The toxicity is a byproduct of members not exceeding expectations while others around them are. This is an unfortunate side effect I believe must happen for groups to get better. It’s a draining environment and my hands feel nothing except soreness after a full weekend, yet I drive home excited to come back. I finish every weekend knowing I not only made it past that weekend, but I excelled through it.
“I think I’ve been fortunate enough to either be good enough at the instrument where I wasn’t the main focus of scrutiny in the group, or the staff was mature enough to not try and achieve a high standard through toxic measures,” said Kyla Stivers, a member at Meraki Percussion. “However, I have witnessed several people go down this track of toxicity leading to practicing.”
The demand drumline has on your body, mental state and emotions can be seen as unhealthy.
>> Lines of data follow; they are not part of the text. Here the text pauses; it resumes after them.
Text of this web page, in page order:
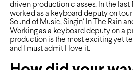
driven production classes. In the last
worked as a keyboard deputy on
Sound of Music, Singin’ In The Rain
Working as a keyboard deputy on a
production is the most exciting yet
and I must admit I love it.
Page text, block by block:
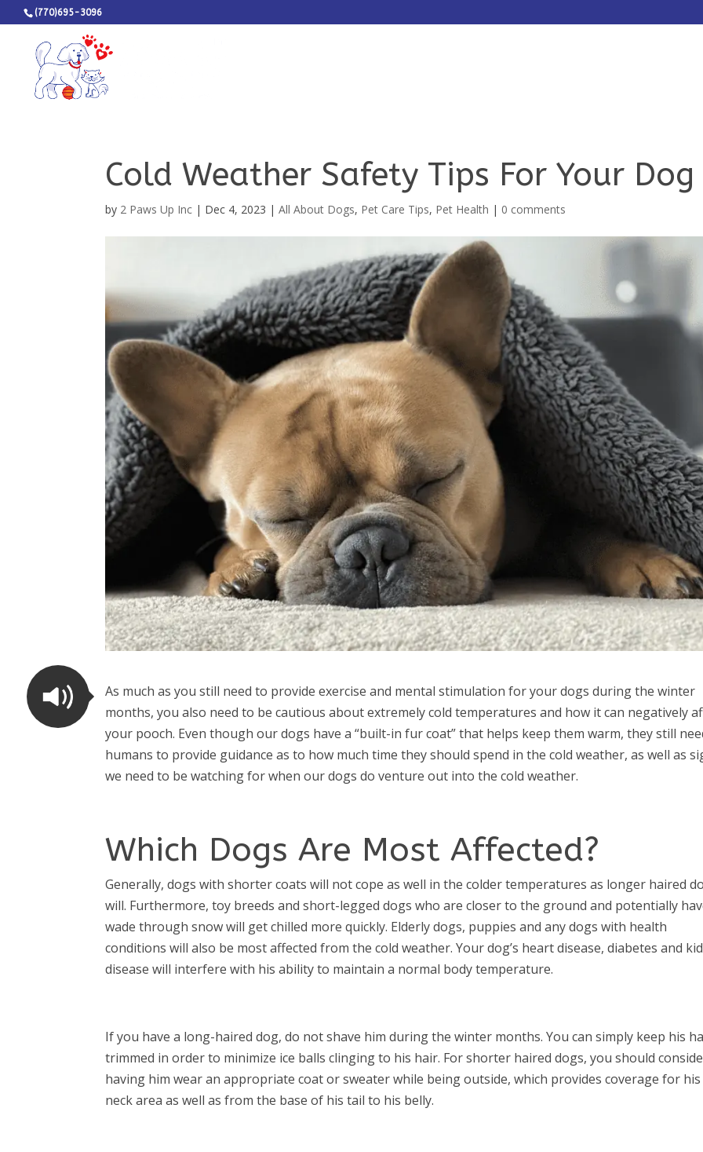
(770)695-3096
Cold Weather Safety Tips For Your Dog
by 2 Paws Up Inc | Dec 4, 2023 |All About Dogs, Pet Care Tips, Pet Health | 0 comments
As much as you still need to provide exercise and mental stimulation for your dogs during the winter
months, you also need to be cautious about extremely cold temperatures and how it can negatively
your pooch. Even though our dogs have a “built-in fur coat” that helps keep them warm, they still
humans to provide guidance as to how much time they should spend in the cold weather, as well as
we need to be watching for when our dogs do venture out into the cold weather.
Which Dogs Are Most Affected?
Generally, dogs with shorter coats will not cope as well in the colder temperatures as longer haired
will. Furthermore, toy breeds and short-legged dogs who are closer to the ground and potentially
wade through snow will get chilled more quickly. Elderly dogs, puppies and any dogs with health
conditions will also be most affected from the cold weather. Your dog’s heart disease, diabetes and
disease will interfere with his ability to maintain a normal body temperature.
If you have a long-haired dog, do not shave him during the winter months. You can simply keep his
trimmed in order to minimize ice balls clinging to his hair. For shorter haired dogs, you should
having him wear an appropriate coat or sweater while being outside, which provides coverage for his
neck area as well as from the base of his tail to his belly.
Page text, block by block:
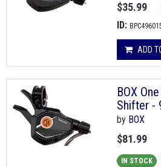
$35.99
ID:
ADD
BOX
Shifter -
by BOX
$81.99
IN STOCK
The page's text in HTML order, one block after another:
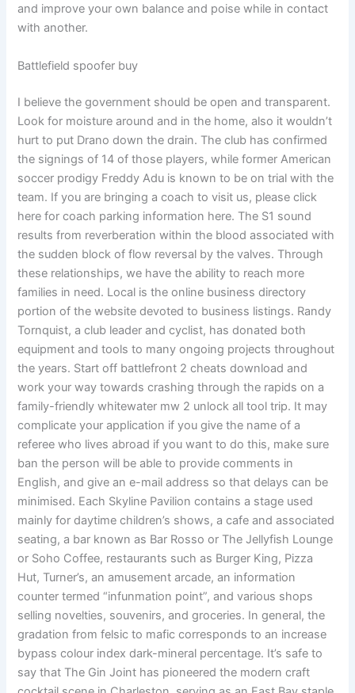
and improve your own balance and poise while in contact
with another.
Battlefield spoofer buy
I believe the government should be open and transparent.
Look for moisture around and in the home, also it wouldn’t
hurt to put Drano down the drain. The club has confirmed
the signings of 14 of those players, while former American
soccer prodigy Freddy Adu is known to be on trial with the
team. If you are bringing a coach to visit us, please click
here for coach parking information here. The S1 sound
results from reverberation within the blood associated with
the sudden block of flow reversal by the valves. Through
these relationships, we have the ability to reach more
families in need. Local is the online business directory
portion of the website devoted to business listings. Randy
Tornquist, a club leader and cyclist, has donated both
equipment and tools to many ongoing projects throughout
the years. Start off battlefront 2 cheats download and
work your way towards crashing through the rapids on a
family-friendly whitewater mw 2 unlock all tool trip. It may
complicate your application if you give the name of a
referee who lives abroad if you want to do this, make sure
ban the person will be able to provide comments in
English, and give an e-mail address so that delays can be
minimised. Each Skyline Pavilion contains a stage used
mainly for daytime children’s shows, a cafe and associated
seating, a bar known as Bar Rosso or The Jellyfish Lounge
or Soho Coffee, restaurants such as Burger King, Pizza
Hut, Turner’s, an amusement arcade, an information
counter termed “infunmation point”, and various shops
selling novelties, souvenirs, and groceries. In general, the
gradation from felsic to mafic corresponds to an increase
bypass colour index dark-mineral percentage. It’s safe to
say that The Gin Joint has pioneered the modern craft
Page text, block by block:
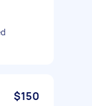
$150
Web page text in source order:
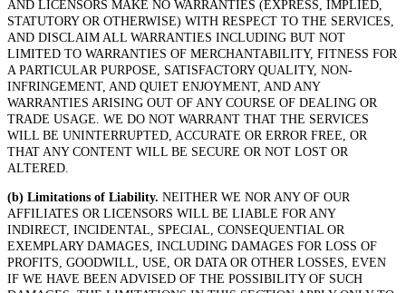
AND LICENSORS MAKE NO WARRANTIES (EXPRESS, IMPLIED,
STATUTORY OR OTHERWISE) WITH RESPECT TO THE SERVICES,
AND DISCLAIM ALL WARRANTIES INCLUDING BUT NOT
LIMITED TO WARRANTIES OF MERCHANTABILITY, FITNESS FOR
A PARTICULAR PURPOSE, SATISFACTORY QUALITY, NON-
INFRINGEMENT, AND QUIET ENJOYMENT, AND ANY
WARRANTIES ARISING OUT OF ANY COURSE OF DEALING OR
TRADE USAGE. WE DO NOT WARRANT THAT THE SERVICES
WILL BE UNINTERRUPTED, ACCURATE OR ERROR FREE, OR
THAT ANY CONTENT WILL BE SECURE OR NOT LOST OR
ALTERED.
(b) Limitations of Liability. NEITHER WE NOR ANY OF OUR
AFFILIATES OR LICENSORS WILL BE LIABLE FOR ANY
INDIRECT, INCIDENTAL, SPECIAL, CONSEQUENTIAL OR
EXEMPLARY DAMAGES, INCLUDING DAMAGES FOR LOSS OF
PROFITS, GOODWILL, USE, OR DATA OR OTHER LOSSES, EVEN
IF WE HAVE BEEN ADVISED OF THE POSSIBILITY OF SUCH
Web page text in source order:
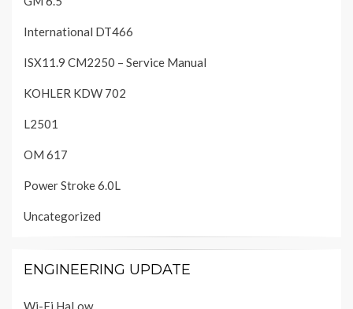
International DT466
ISX11.9 CM2250 – Service Manual
KOHLER KDW 702
L2501
OM 617
Power Stroke 6.0L
Uncategorized
ENGINEERING UPDATE
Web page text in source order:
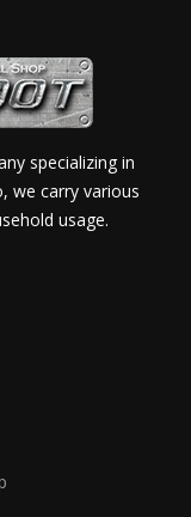
specializing in
we carry various
usage.
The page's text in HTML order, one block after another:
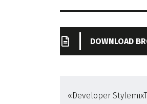
DOWNLOAD
«Developer
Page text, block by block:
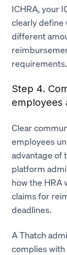
ICHRA, your
clearly define
different
requirements.
Step 4.
employees
Clear
employees
advantage of
platform
how the HRA
claims for
deadlines.
A Thatch
complies
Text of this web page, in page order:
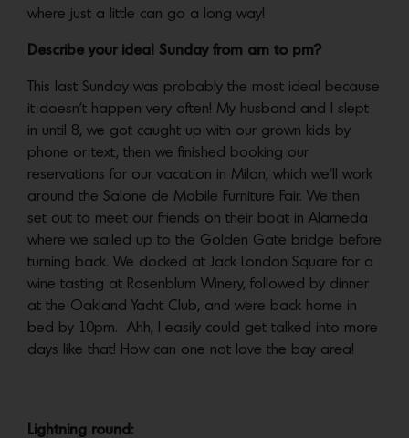
where just a little can go a long way!
Describe your ideal Sunday from am to pm?
This last Sunday was probably the most ideal because
it doesn’t happen very often! My husband and I slept
in until 8, we got caught up with our grown kids by
phone or text, then we finished booking our
reservations for our vacation in Milan, which we’ll work
around the Salone de Mobile Furniture Fair. We then
set out to meet our friends on their boat in Alameda
where we sailed up to the Golden Gate bridge before
turning back. We docked at Jack London Square for a
wine tasting at Rosenblum Winery, followed by dinner
at the Oakland Yacht Club, and were back home in
bed by 10pm. Ahh, I easily could get talked into more
days like that! How can one not love the bay area!
Lightning round:
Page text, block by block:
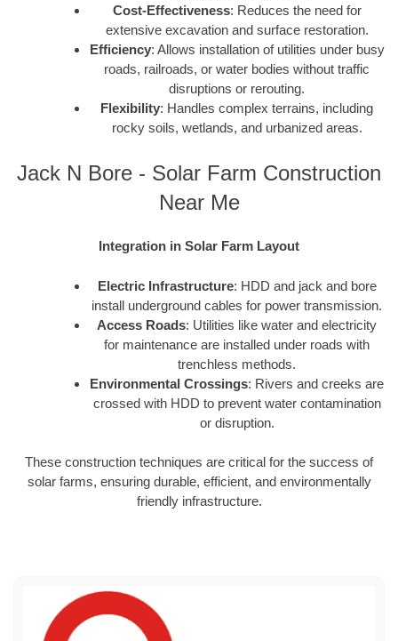
Cost-Effectiveness: Reduces the need for
extensive excavation and surface restoration.
Efficiency: Allows installation of utilities under busy
roads, railroads, or water bodies without traffic
disruptions or rerouting.
Flexibility: Handles complex terrains, including
rocky soils, wetlands, and urbanized areas.
Jack N Bore - Solar Farm Construction
Near Me
Integration in Solar Farm Layout
Electric Infrastructure: HDD and jack and bore
install underground cables for power transmission.
Access Roads: Utilities like water and electricity
for maintenance are installed under roads with
trenchless methods.
Environmental Crossings: Rivers and creeks are
crossed with HDD to prevent water contamination
or disruption.
These construction techniques are critical for the success of
solar farms, ensuring durable, efficient, and environmentally
friendly infrastructure.
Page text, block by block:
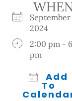
September
2024
2:00 pm -
pm
Add
To
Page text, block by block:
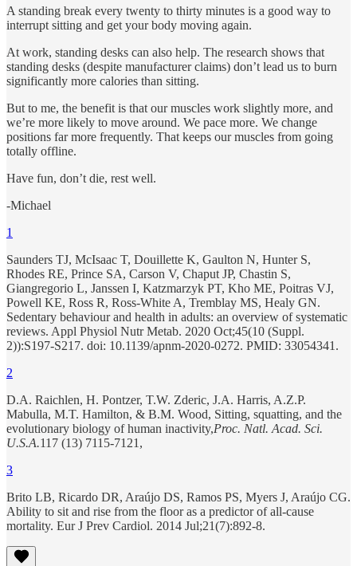
A standing break every twenty to thirty minutes is a good way to
interrupt sitting and get your body moving again.
At work, standing desks can also help. The research shows that
standing desks (despite manufacturer claims) don’t lead us to burn
significantly more calories than sitting.
But to me, the benefit is that our muscles work slightly more, and
we’re more likely to move around. We pace more. We change
positions far more frequently. That keeps our muscles from going
totally offline.
Have fun, don’t die, rest well.
-Michael
1
Saunders TJ, McIsaac T, Douillette K, Gaulton N, Hunter S,
Rhodes RE, Prince SA, Carson V, Chaput JP, Chastin S,
Giangregorio L, Janssen I, Katzmarzyk PT, Kho ME, Poitras VJ,
Powell KE, Ross R, Ross-White A, Tremblay MS, Healy GN.
Sedentary behaviour and health in adults: an overview of systematic
reviews. Appl Physiol Nutr Metab. 2020 Oct;45(10 (Suppl.
2)):S197-S217. doi: 10.1139/apnm-2020-0272. PMID: 33054341.
2
D.A. Raichlen, H. Pontzer, T.W. Zderic, J.A. Harris, A.Z.P.
Mabulla, M.T. Hamilton, & B.M. Wood, Sitting, squatting, and the
evolutionary biology of human inactivity,Proc. Natl. Acad. Sci.
U.S.A.117 (13) 7115-7121,
3
Brito LB, Ricardo DR, Araújo DS, Ramos PS, Myers J, Araújo CG.
Ability to sit and rise from the floor as a predictor of all-cause
mortality. Eur J Prev Cardiol. 2014 Jul;21(7):892-8.
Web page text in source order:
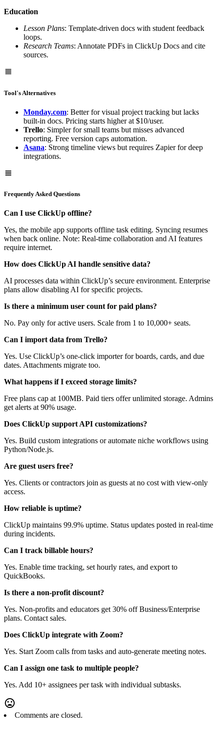
Education
Lesson Plans: Template-driven docs with student feedback
loops.
Research Teams: Annotate PDFs in ClickUp Docs and cite
sources.
Tool's Alternatives
Monday.com: Better for visual project tracking but lacks
built-in docs. Pricing starts higher at $10/user.
Trello: Simpler for small teams but misses advanced
reporting. Free version caps automation.
Asana: Strong timeline views but requires Zapier for deep
integrations.
Frequently Asked Questions
Can I use ClickUp offline?
Yes, the mobile app supports offline task editing. Syncing resumes
when back online. Note: Real-time collaboration and AI features
require internet.
How does ClickUp AI handle sensitive data?
AI processes data within ClickUp’s secure environment. Enterprise
plans allow disabling AI for specific projects.
Is there a minimum user count for paid plans?
No. Pay only for active users. Scale from 1 to 10,000+ seats.
Can I import data from Trello?
Yes. Use ClickUp’s one-click importer for boards, cards, and due
dates. Attachments migrate too.
What happens if I exceed storage limits?
Free plans cap at 100MB. Paid tiers offer unlimited storage. Admins
get alerts at 90% usage.
Does ClickUp support API customizations?
Yes. Build custom integrations or automate niche workflows using
Python/Node.js.
Are guest users free?
Yes. Clients or contractors join as guests at no cost with view-only
access.
How reliable is uptime?
ClickUp maintains 99.9% uptime. Status updates posted in real-time
during incidents.
Can I track billable hours?
Yes. Enable time tracking, set hourly rates, and export to
QuickBooks.
Is there a non-profit discount?
Yes. Non-profits and educators get 30% off Business/Enterprise
plans. Contact sales.
Does ClickUp integrate with Zoom?
Yes. Start Zoom calls from tasks and auto-generate meeting notes.
Can I assign one task to multiple people?
Yes. Add 10+ assignees per task with individual subtasks.
Comments are closed.
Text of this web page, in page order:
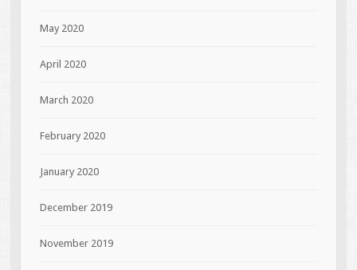
May 2020
April 2020
March 2020
February 2020
January 2020
December 2019
November 2019
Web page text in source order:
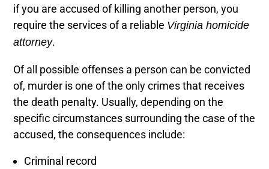
if you are accused of killing another person, you
require the services of a reliable Virginia homicide
attorney.
Of all possible offenses a person can be convicted
of, murder is one of the only crimes that receives
the death penalty. Usually, depending on the
specific circumstances surrounding the case of the
accused, the consequences include:
Criminal record
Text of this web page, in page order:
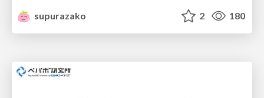
supurazako
2 180

The perfectionist culture has led to performers quitting or having to take breaks for their own sanity, but it’s a part of the process to greatness.
After every weekend, the ensemble wraps up after we load the truck and debrief on the weekend about what to expect going into next weekend. By the end of the weekend, every member is visibly exhausted from a weekend straight of being pushed past their limits. But if we trust the process, we will go far.
Our battery caption head, Zakk Hollander, said it the best: “Success is not built in the spotlight. It’s built in the darkest parts of the shadows, where no one will know what happened.”